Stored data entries
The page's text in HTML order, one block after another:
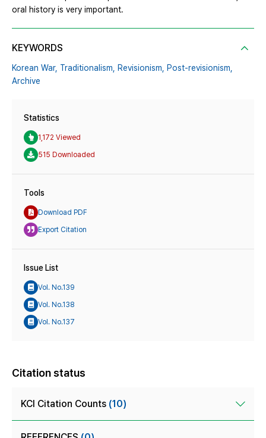
oral history is very important.
KEYWORDS
Korean War, Traditionalism, Revisionism, Post-revisionism,
Archive
Statistics
1,172 Viewed
515 Downloaded
Tools
Download PDF
Export Citation
Issue List
Vol. No.139
Vol. No.138
Vol. No.137
Citation status
KCI Citation Counts (10)
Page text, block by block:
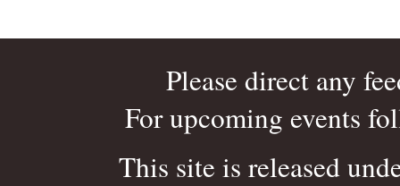
Please direct any
For upcoming events
This site is released
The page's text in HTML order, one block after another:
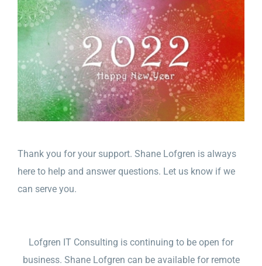
Thank you for your support. Shane Lofgren is always
here to help and answer questions. Let us know if we
can serve you.
Lofgren IT Consulting is continuing to be open for
business. Shane Lofgren can be available for remote
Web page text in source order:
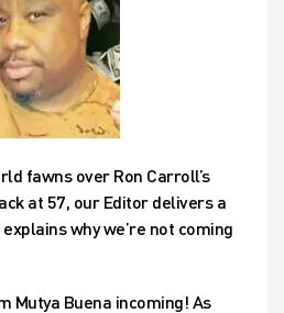
fawns over Ron Carroll’s
at 57, our Editor delivers a
why we’re not coming
Mutya Buena incoming! As
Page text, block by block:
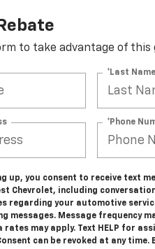
to take advantage of this
*Last Name
*Phone
up, you consent to receive text
Chevrolet, including
regarding your automotive
messages. Message frequency
rates may apply. Text HELP for
can be revoked at any time.
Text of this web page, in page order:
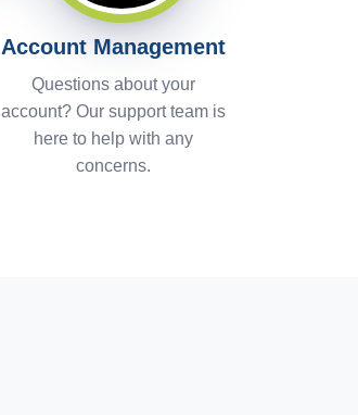
Account Management
Questions about your
account? Our support team is
here to help with any
concerns.
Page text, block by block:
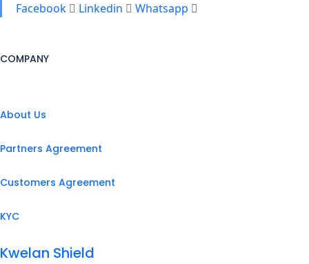
Facebook Linkedin Whatsapp
COMPANY
About Us
Partners Agreement
Customers Agreement
KYC
Kwelan Shield
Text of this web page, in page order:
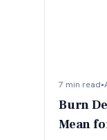
7 min read•
Burn
Mean
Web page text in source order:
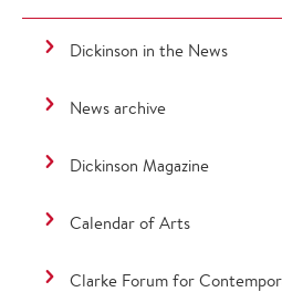
Dickinson in the News
News archive
Dickinson Magazine
Calendar of Arts
Clarke Forum for
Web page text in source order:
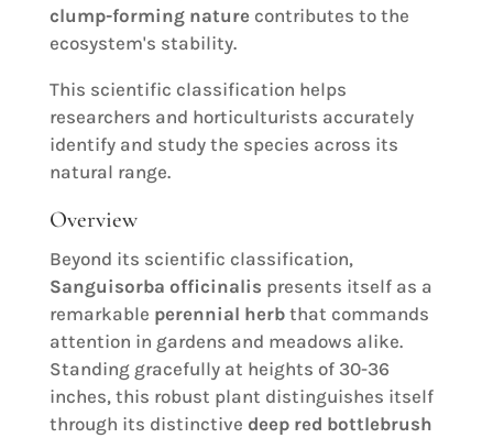
clump-forming naturecontributes to the
ecosystem's stability.
This scientific classification helps
researchers and horticulturists accurately
identify and study the species across its
natural range.
Overview
Beyond its scientific classification,
Sanguisorba officinalis presents itself as a
remarkable perennial herbthat commands
attention in gardens and meadows alike.
Standing gracefully at heights of 30-36
inches, this robust plant distinguishes itself
through its distinctive deep red bottlebrush
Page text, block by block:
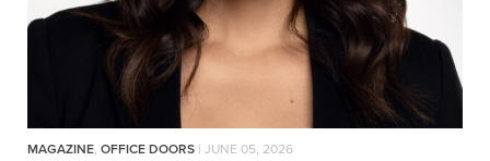
MAGAZINE, OFFICE DOORS | JUNE 05, 2026
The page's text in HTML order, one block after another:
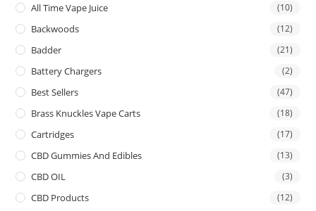
All Time Vape Juice (10)
Backwoods (12)
Badder (21)
Battery Chargers (2)
Best Sellers (47)
Brass Knuckles Vape Carts (18)
Cartridges (17)
CBD Gummies And Edibles (13)
CBD OIL (3)
CBD Products (12)
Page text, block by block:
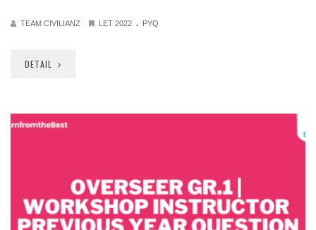
TEAM CIVILIANZ LET 2022 . PYQ
DETAIL
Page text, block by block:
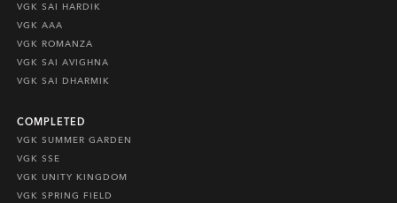
VGK SAI HARDIK
VGK AAA
VGK ROMANZA
VGK SAI AVIGHNA
VGK SAI DHARMIK
COMPLETED
VGK SUMMER GARDEN
VGK SSE
VGK UNITY KINGDOM
VGK SPRING FIELD
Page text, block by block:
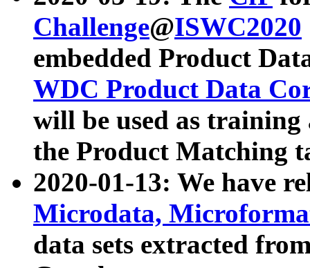
Challenge@ISWC2020
embedded Product
WDC Product Data
will be used as
the Product Matching
2020-01-13: We have
Microdata,
data sets extracted
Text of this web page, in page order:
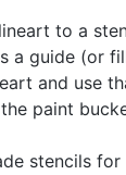
to a
a guide (or
and use
paint
stencils for
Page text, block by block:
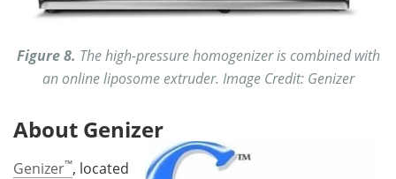
Figure 8. The high-pressure homogenizer is combined with
an online liposome extruder. Image Credit: Genizer
About Genizer
Genizer™, located
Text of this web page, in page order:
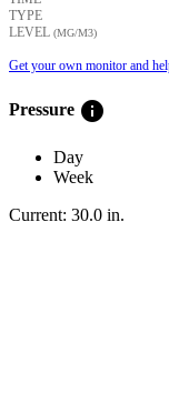
TYPE
LEVEL (ΜG/M3)
Get your own monitor and
Pressure info
Day
Week
Current: 30.0 in.

• **What is being asked**: Restate the records above word for word, without the pictures.

• **Exercise solution**:
The page's text in HTML order, one block after another:
oral history is very important.
KEYWORDS
Korean War, Traditionalism, Revisionism, Post-revisionism,
Archive
Statistics
1,172 Viewed
515 Downloaded
Tools
Download PDF
Export Citation
Issue List
Vol. No.139
Vol. No.138
Vol. No.137
Citation status
KCI Citation Counts (10)
Page text, block by block:
Please direct any
For upcoming events
This site is released
The page's text in HTML order, one block after another:
Thank you for your support. Shane Lofgren is always
here to help and answer questions. Let us know if we
can serve you.
Lofgren IT Consulting is continuing to be open for
business. Shane Lofgren can be available for remote
Web page text in source order:
fawns over Ron Carroll’s
at 57, our Editor delivers a
why we’re not coming
Mutya Buena incoming! As
Page text, block by block:
to take advantage of this
*Last Name
*Phone
up, you consent to receive text
Chevrolet, including
regarding your automotive
messages. Message frequency
rates may apply. Text HELP for
can be revoked at any time.
Text of this web page, in page order:
Account Management
Questions about your
account? Our support team is
here to help with any
concerns.
Page text, block by block:
Facebook Linkedin Whatsapp
COMPANY
About Us
Partners Agreement
Customers Agreement
KYC
Kwelan Shield
Text of this web page, in page order:
7 min read•
Burn
Mean
Web page text in source order:
Dickinson in the News
News archive
Dickinson Magazine
Calendar of Arts
Clarke Forum for
Web page text in source order:
clump-forming naturecontributes to the
ecosystem's stability.
This scientific classification helps
researchers and horticulturists accurately
identify and study the species across its
natural range.
Overview
Beyond its scientific classification,
Sanguisorba officinalis presents itself as a
remarkable perennial herbthat commands
attention in gardens and meadows alike.
Standing gracefully at heights of 30-36
inches, this robust plant distinguishes itself
through its distinctive deep red bottlebrush
Page text, block by block:
MAGAZINE, OFFICE DOORS | JUNE 05, 2026
The page's text in HTML order, one block after another:
All Time Vape Juice (10)
Backwoods (12)
Badder (21)
Battery Chargers (2)
Best Sellers (47)
Brass Knuckles Vape Carts (18)
Cartridges (17)
CBD Gummies And Edibles (13)
CBD OIL (3)
CBD Products (12)
Page text, block by block:
TEAM CIVILIANZ LET 2022 . PYQ
DETAIL
Page text, block by block:
VGK SAI HARDIK
VGK AAA
VGK ROMANZA
VGK SAI AVIGHNA
VGK SAI DHARMIK
COMPLETED
VGK SUMMER GARDEN
VGK SSE
VGK UNITY KINGDOM
VGK SPRING FIELD
Page text, block by block:
Challenge@ISWC2020
embedded Product
WDC Product Data
will be used as
the Product Matching
2020-01-13: We have
Microdata,
data sets extracted
Text of this web page, in page order:
to a
a guide (or
and use
paint
stencils for
Page text, block by block:
Figure 8. The high-pressure homogenizer is combined with
an online liposome extruder. Image Credit: Genizer
About Genizer
Genizer™, located
Text of this web page, in page order:
TYPE
LEVEL (ΜG/M3)
Get your own monitor and
Pressure info
Day
Week
Current: 30.0 in.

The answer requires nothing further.